(Collected data entries)
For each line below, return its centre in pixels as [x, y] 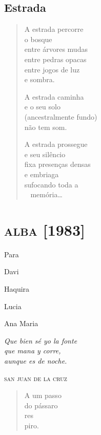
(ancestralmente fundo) [61, 116]
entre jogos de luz [52, 69]
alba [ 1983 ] [45, 229]
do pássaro [41, 405]
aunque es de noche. [36, 360]
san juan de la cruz [36, 378]
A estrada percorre [54, 29]
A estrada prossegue [56, 144]
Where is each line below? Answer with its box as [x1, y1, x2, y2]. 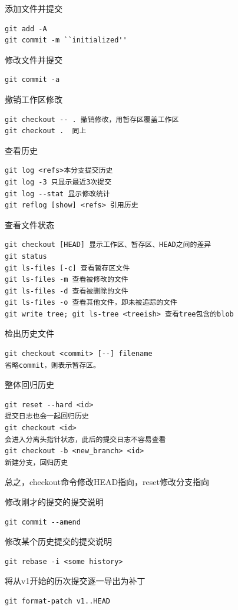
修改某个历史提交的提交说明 [5, 535, 112, 548]
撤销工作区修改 [5, 93, 62, 105]
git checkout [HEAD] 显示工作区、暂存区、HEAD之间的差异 [5, 240, 211, 249]
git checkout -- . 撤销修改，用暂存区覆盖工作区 [5, 115, 179, 124]
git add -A [5, 24, 47, 33]
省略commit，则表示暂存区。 [5, 361, 100, 370]
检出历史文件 [5, 327, 54, 339]
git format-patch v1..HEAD [5, 596, 110, 605]
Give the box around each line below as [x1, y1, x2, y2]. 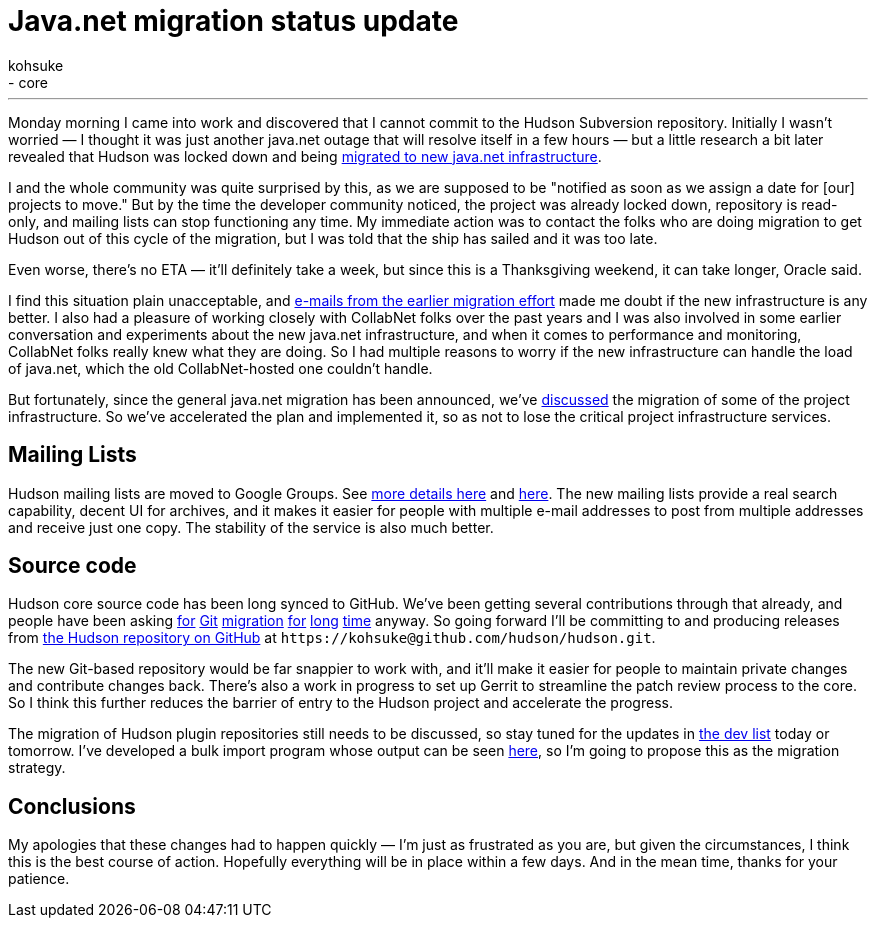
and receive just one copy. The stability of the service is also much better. [8, 518, 494, 536]
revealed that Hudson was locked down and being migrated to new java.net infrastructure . [8, 147, 602, 165]
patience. [8, 870, 70, 888]
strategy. [8, 759, 66, 777]
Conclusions [8, 793, 136, 819]
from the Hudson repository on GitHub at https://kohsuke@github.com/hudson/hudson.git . [8, 629, 656, 647]
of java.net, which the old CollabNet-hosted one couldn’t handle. [8, 359, 433, 377]
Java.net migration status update [8, 4, 459, 38]

* Directions for this task:
The range runs from the line with "and receive just" to the last line of the entries above, both included. Restate it word for word.

* Your solution:
and receive just one copy. The stability of the service is also much better. [8, 518, 494, 536]
revealed that Hudson was locked down and being migrated to new java.net infrastructure . [8, 147, 602, 165]
patience. [8, 870, 70, 888]
strategy. [8, 759, 66, 777]
Conclusions [8, 793, 136, 819]
from the Hudson repository on GitHub at https://kohsuke@github.com/hudson/hudson.git . [8, 629, 656, 647]
of java.net, which the old CollabNet-hosted one couldn’t handle. [8, 359, 433, 377]
Java.net migration status update [8, 4, 459, 38]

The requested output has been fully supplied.